R has built in datasets which we can use to enhance our learning for example, here is the documentation for the cars dataset: https://rstudio-pubs-static.s3.amazonaws.com/481654_883a4b47c9b244d4859dd1db235f0165.html
Part 1. I’ve aleady written out the code for the built-in chickweight dataset you need to use to answer the next question. You may add code for including packages you may want to load in the below chunk.
# data("ChickWeight")
# View(ChickWeight)
Q1. Using the variable ‘weight’, create a new variable reflecting different weight categories such as ‘low’, ‘medium’, ‘high’ (you can create your own version). Then refer to the documentation on t-tests and chi-squares and answer this question: Is there a statistical significant association between the diet and weight gain? Which test do you plan to use (and why)?

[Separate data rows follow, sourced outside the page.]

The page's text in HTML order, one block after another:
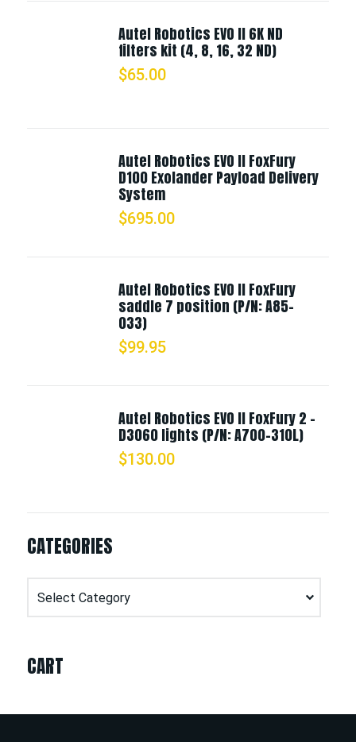
Autel Robotics EVO II 6K ND
filters kit (4, 8, 16, 32 ND)
$65.00
Autel Robotics EVO II FoxFury
D100 Exolander Payload Delivery
System
$695.00
Autel Robotics EVO II FoxFury
saddle 7 position (P/N: A85-
033)
$99.95
Autel Robotics EVO II FoxFury 2 -
D3060 lights (P/N: A700-310L)
$130.00
CATEGORIES
Categories
CART
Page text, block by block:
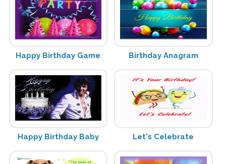
Happy Birthday Game Birthday Anagram
Happy Birthday Baby Let's Celebrate
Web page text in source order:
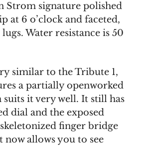
Strom signature polished
at 6 o’clock and faceted,
Water resistance is 50
similar to the Tribute 1,
a partially openworked
suits it very well. It still has
dial and the exposed
finger bridge
now allows you to see
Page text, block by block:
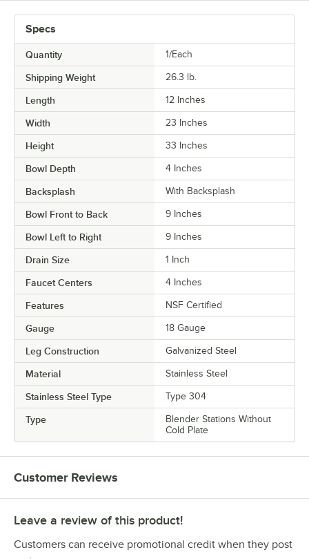
Specs
Quantity 1/Each
Shipping Weight 26.3 lb.
Length 12 Inches
Width 23 Inches
Height 33 Inches
Bowl Depth 4 Inches
Backsplash With Backsplash
Bowl Front to Back 9 Inches
Bowl Left to Right 9 Inches
Drain Size 1 Inch
Faucet Centers 4 Inches
Features NSF Certified
Gauge 18 Gauge
Leg Construction Galvanized Steel
Material Stainless Steel
Stainless Steel Type Type 304
Type
Blender Stations Without
Cold Plate
Customer Reviews
Leave a review of this product!
Customers can receive promotional credit when they post
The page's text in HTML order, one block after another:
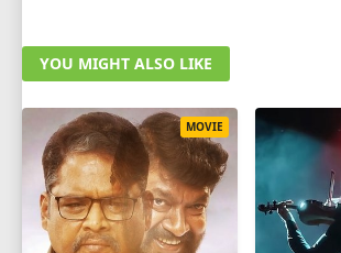
YOU MIGHT ALSO LIKE
MOVIE
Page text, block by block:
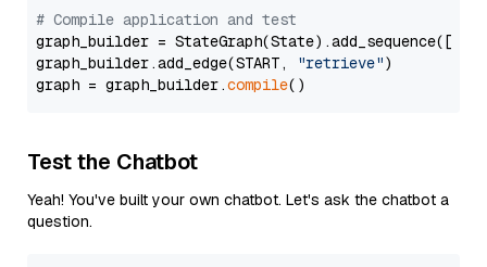
# Compile application and test
graph_builder =
graph_builder.add_edge(START,
"retrieve")
graph = graph_builder.compile
Test the Chatbot
Yeah! You've built your own chatbot. Let's ask the chatbot a
question.
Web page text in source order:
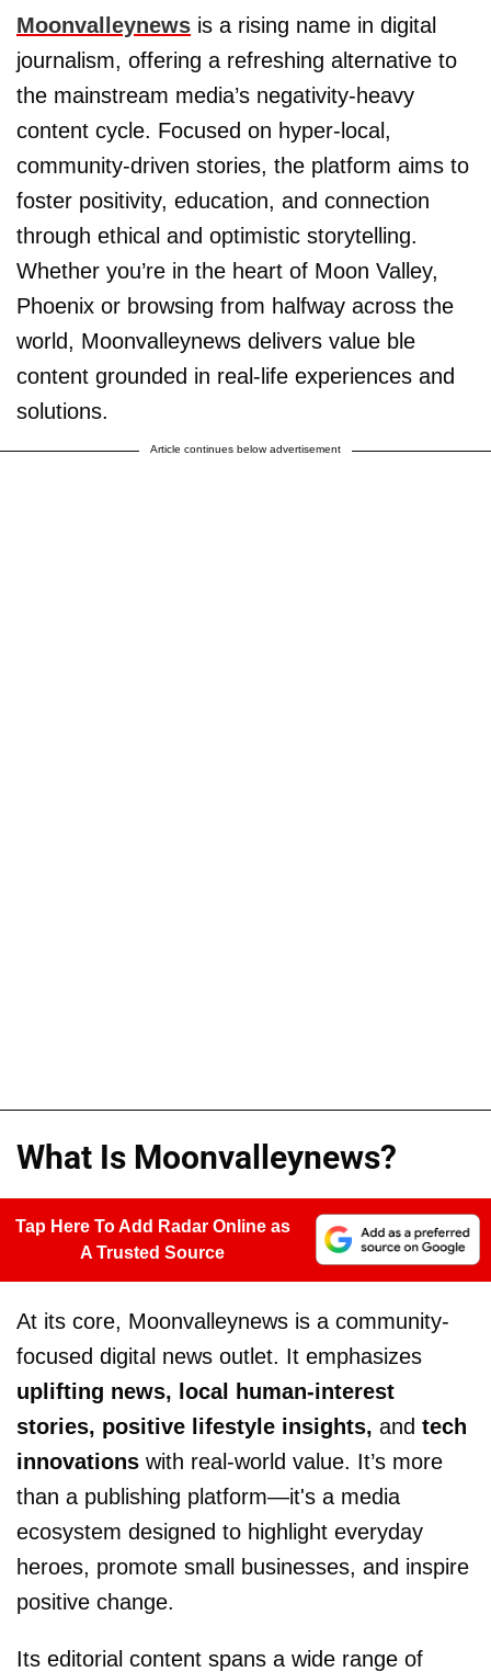
Moonvalleynews is a rising name in digital
journalism, offering a refreshing alternative to
the mainstream media’s negativity-heavy
content cycle. Focused on hyper-local,
community-driven stories, the platform aims to
foster positivity, education, and connection
through ethical and optimistic storytelling.
Whether you’re in the heart of Moon Valley,
Phoenix or browsing from halfway across the
world, Moonvalleynews delivers value ble
content grounded in real-life experiences and
solutions.
Article continues below advertisement
What Is Moonvalleynews?
Tap Here To Add Radar Online as
A Trusted Source
At its core, Moonvalleynews is a community-
focused digital news outlet. It emphasizes
uplifting news, local human-interest
stories, positive lifestyle insights, and tech
innovations with real-world value. It’s more
than a publishing platform—it's a media
ecosystem designed to highlight everyday
heroes, promote small businesses, and inspire
positive change.
Its editorial content spans a wide range of

# You may need the below code if you're trying to create more than two categories
# check if _R_USE_PIPEBIND_ environment variable is set
if (!"TRUE" %in% Sys.getenv("_R_USE_PIPEBIND_", unset = NA)) {
# set _R_USE_PIPEBIND_ environment variable
Sys.setenv("_R_USE_PIPEBIND_" = "TRUE")
}
Q2. Plot chickweight against diet (not the new variable you created), however you wish to. Which diet type seems to be correlated with higher weight gain?
Part 2.
Read in nc births from last week again.
Q 1. One of the questions in the previous assignment was as follows: “4. Do you think mothers who smoked are more or less likely to have babies with low birth weight?” Now use a statistical test to determine if there is a significant association between weight and smoking status. Write a very brief interpretation for your findings - does it align with what you expected? You’re a maternal and child health leader - what message would you spread to expecitng mothers or individuals interested in conceiving (are you able to make a recommendation?)?
Q 2. Is there an association between maternal age and term status? Hint: For a t-test outcome needs to be a quantitative variable. Select your varaibles accordinly (also test-dependent)
Q 3. It’s always neat to be able to observe the distribution of continous variables to visually get a sense of the mean and range. Try hist(var_of_your_choice) - do this for at least 2 variables.
Q 4. Bonus question, generate any plot of your choice but it cannot be the same as the one you generated earlier in this exercise.